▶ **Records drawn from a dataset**
● ● ● ● ● ● ●
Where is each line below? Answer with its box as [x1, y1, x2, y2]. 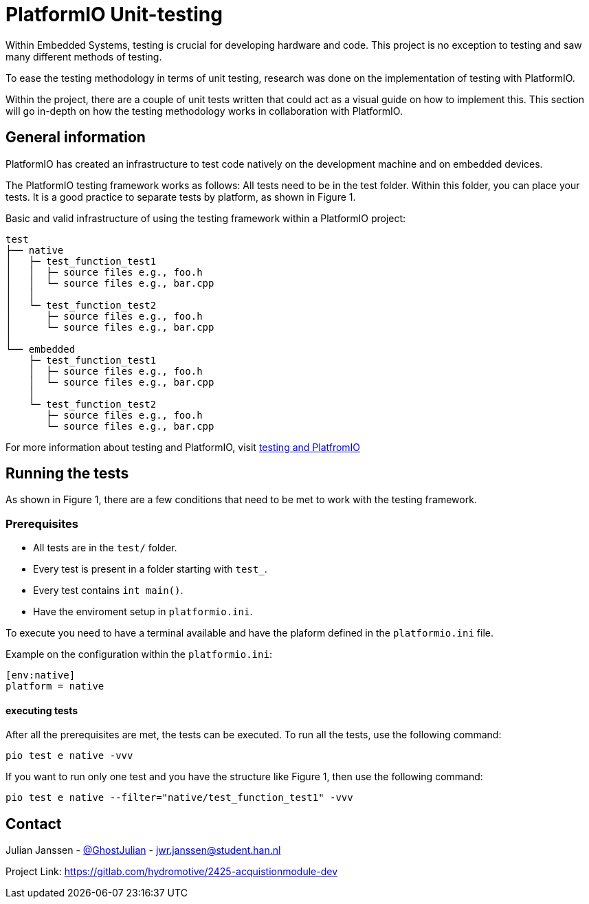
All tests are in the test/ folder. [33, 542, 177, 554]
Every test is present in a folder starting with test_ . [33, 563, 267, 575]
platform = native [5, 681, 104, 692]
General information [5, 129, 146, 146]
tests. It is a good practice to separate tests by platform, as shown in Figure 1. [5, 190, 356, 203]
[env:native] [5, 670, 76, 681]
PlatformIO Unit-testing [5, 3, 223, 26]
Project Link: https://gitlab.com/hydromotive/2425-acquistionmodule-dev [5, 866, 338, 878]
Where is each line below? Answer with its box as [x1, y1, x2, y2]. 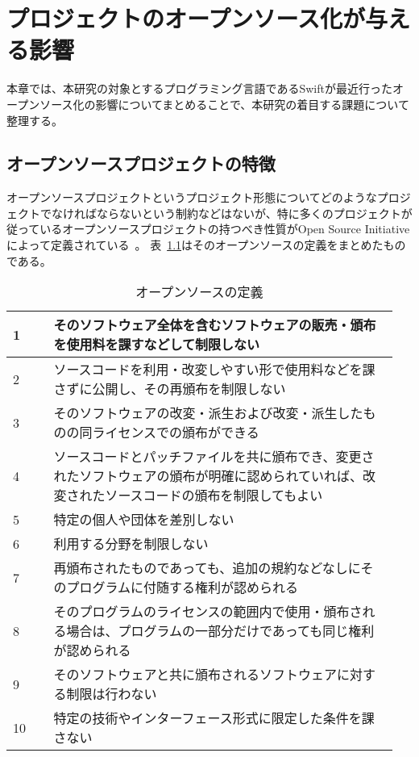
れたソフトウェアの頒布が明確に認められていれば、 [53, 466, 363, 486]
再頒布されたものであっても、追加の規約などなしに [53, 558, 361, 578]
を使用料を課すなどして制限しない [53, 335, 259, 354]
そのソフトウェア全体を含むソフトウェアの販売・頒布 [53, 316, 376, 335]
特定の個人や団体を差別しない [53, 510, 234, 529]
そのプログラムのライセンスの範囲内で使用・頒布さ [53, 602, 363, 621]
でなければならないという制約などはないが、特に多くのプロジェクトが [39, 204, 413, 221]
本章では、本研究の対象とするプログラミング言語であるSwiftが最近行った [6, 80, 392, 97]
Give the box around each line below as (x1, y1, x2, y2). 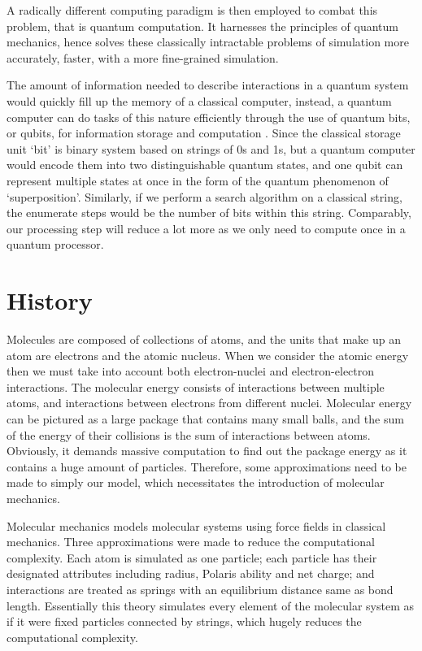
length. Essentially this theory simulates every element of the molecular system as (7, 597, 414, 614)
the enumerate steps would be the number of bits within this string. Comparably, (7, 204, 411, 221)
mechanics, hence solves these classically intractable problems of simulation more (7, 33, 409, 50)
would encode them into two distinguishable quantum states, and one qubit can (7, 156, 403, 173)
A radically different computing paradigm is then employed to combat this (7, 2, 378, 18)
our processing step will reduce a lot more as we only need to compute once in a (7, 219, 406, 237)
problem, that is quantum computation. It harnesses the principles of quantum (7, 17, 398, 34)
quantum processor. (7, 236, 104, 253)
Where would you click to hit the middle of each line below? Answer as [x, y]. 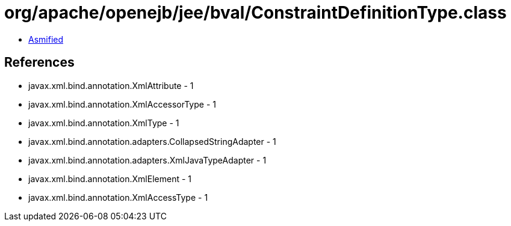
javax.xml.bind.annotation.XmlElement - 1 [110, 179]
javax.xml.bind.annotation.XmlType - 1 [104, 123]
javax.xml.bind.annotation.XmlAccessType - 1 [118, 197]
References [39, 63]
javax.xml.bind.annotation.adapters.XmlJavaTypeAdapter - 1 [147, 160]
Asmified [46, 39]
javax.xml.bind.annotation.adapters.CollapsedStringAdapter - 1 [152, 141]
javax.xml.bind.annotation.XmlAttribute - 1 [111, 85]
● ● ● ● ● ● ●
▶ **WHAT IS EXPECTED**
Output the records above exactly as written, but leave out the pictures.

▶ **RESPONSE AREA**
Where is each line below? Answer with its box as [x1, y1, x2, y2]. 
All tests are in the test/ folder. [33, 542, 177, 554]
Every test is present in a folder starting with test_ . [33, 563, 267, 575]
platform = native [5, 681, 104, 692]
General information [5, 129, 146, 146]
tests. It is a good practice to separate tests by platform, as shown in Figure 1. [5, 190, 356, 203]
[env:native] [5, 670, 76, 681]
PlatformIO Unit-testing [5, 3, 223, 26]
Project Link: https://gitlab.com/hydromotive/2425-acquistionmodule-dev [5, 866, 338, 878]
Where is each line below? Answer with its box as [x1, y1, x2, y2]. 
れたソフトウェアの頒布が明確に認められていれば、 [53, 466, 363, 486]
再頒布されたものであっても、追加の規約などなしに [53, 558, 361, 578]
を使用料を課すなどして制限しない [53, 335, 259, 354]
そのソフトウェア全体を含むソフトウェアの販売・頒布 [53, 316, 376, 335]
特定の個人や団体を差別しない [53, 510, 234, 529]
そのプログラムのライセンスの範囲内で使用・頒布さ [53, 602, 363, 621]
でなければならないという制約などはないが、特に多くのプロジェクトが [39, 204, 413, 221]
本章では、本研究の対象とするプログラミング言語であるSwiftが最近行った [6, 80, 392, 97]
Give the box around each line below as (x1, y1, x2, y2). 
length. Essentially this theory simulates every element of the molecular system as (7, 597, 414, 614)
the enumerate steps would be the number of bits within this string. Comparably, (7, 204, 411, 221)
mechanics, hence solves these classically intractable problems of simulation more (7, 33, 409, 50)
would encode them into two distinguishable quantum states, and one qubit can (7, 156, 403, 173)
A radically different computing paradigm is then employed to combat this (7, 2, 378, 18)
our processing step will reduce a lot more as we only need to compute once in a (7, 219, 406, 237)
problem, that is quantum computation. It harnesses the principles of quantum (7, 17, 398, 34)
quantum processor. (7, 236, 104, 253)
Where would you click to hit the middle of each line below? Answer as [x, y]. 
javax.xml.bind.annotation.XmlElement - 1 [110, 179]
javax.xml.bind.annotation.XmlType - 1 [104, 123]
javax.xml.bind.annotation.XmlAccessType - 1 [118, 197]
References [39, 63]
javax.xml.bind.annotation.adapters.XmlJavaTypeAdapter - 1 [147, 160]
Asmified [46, 39]
javax.xml.bind.annotation.adapters.CollapsedStringAdapter - 1 [152, 141]
javax.xml.bind.annotation.XmlAttribute - 1 [111, 85]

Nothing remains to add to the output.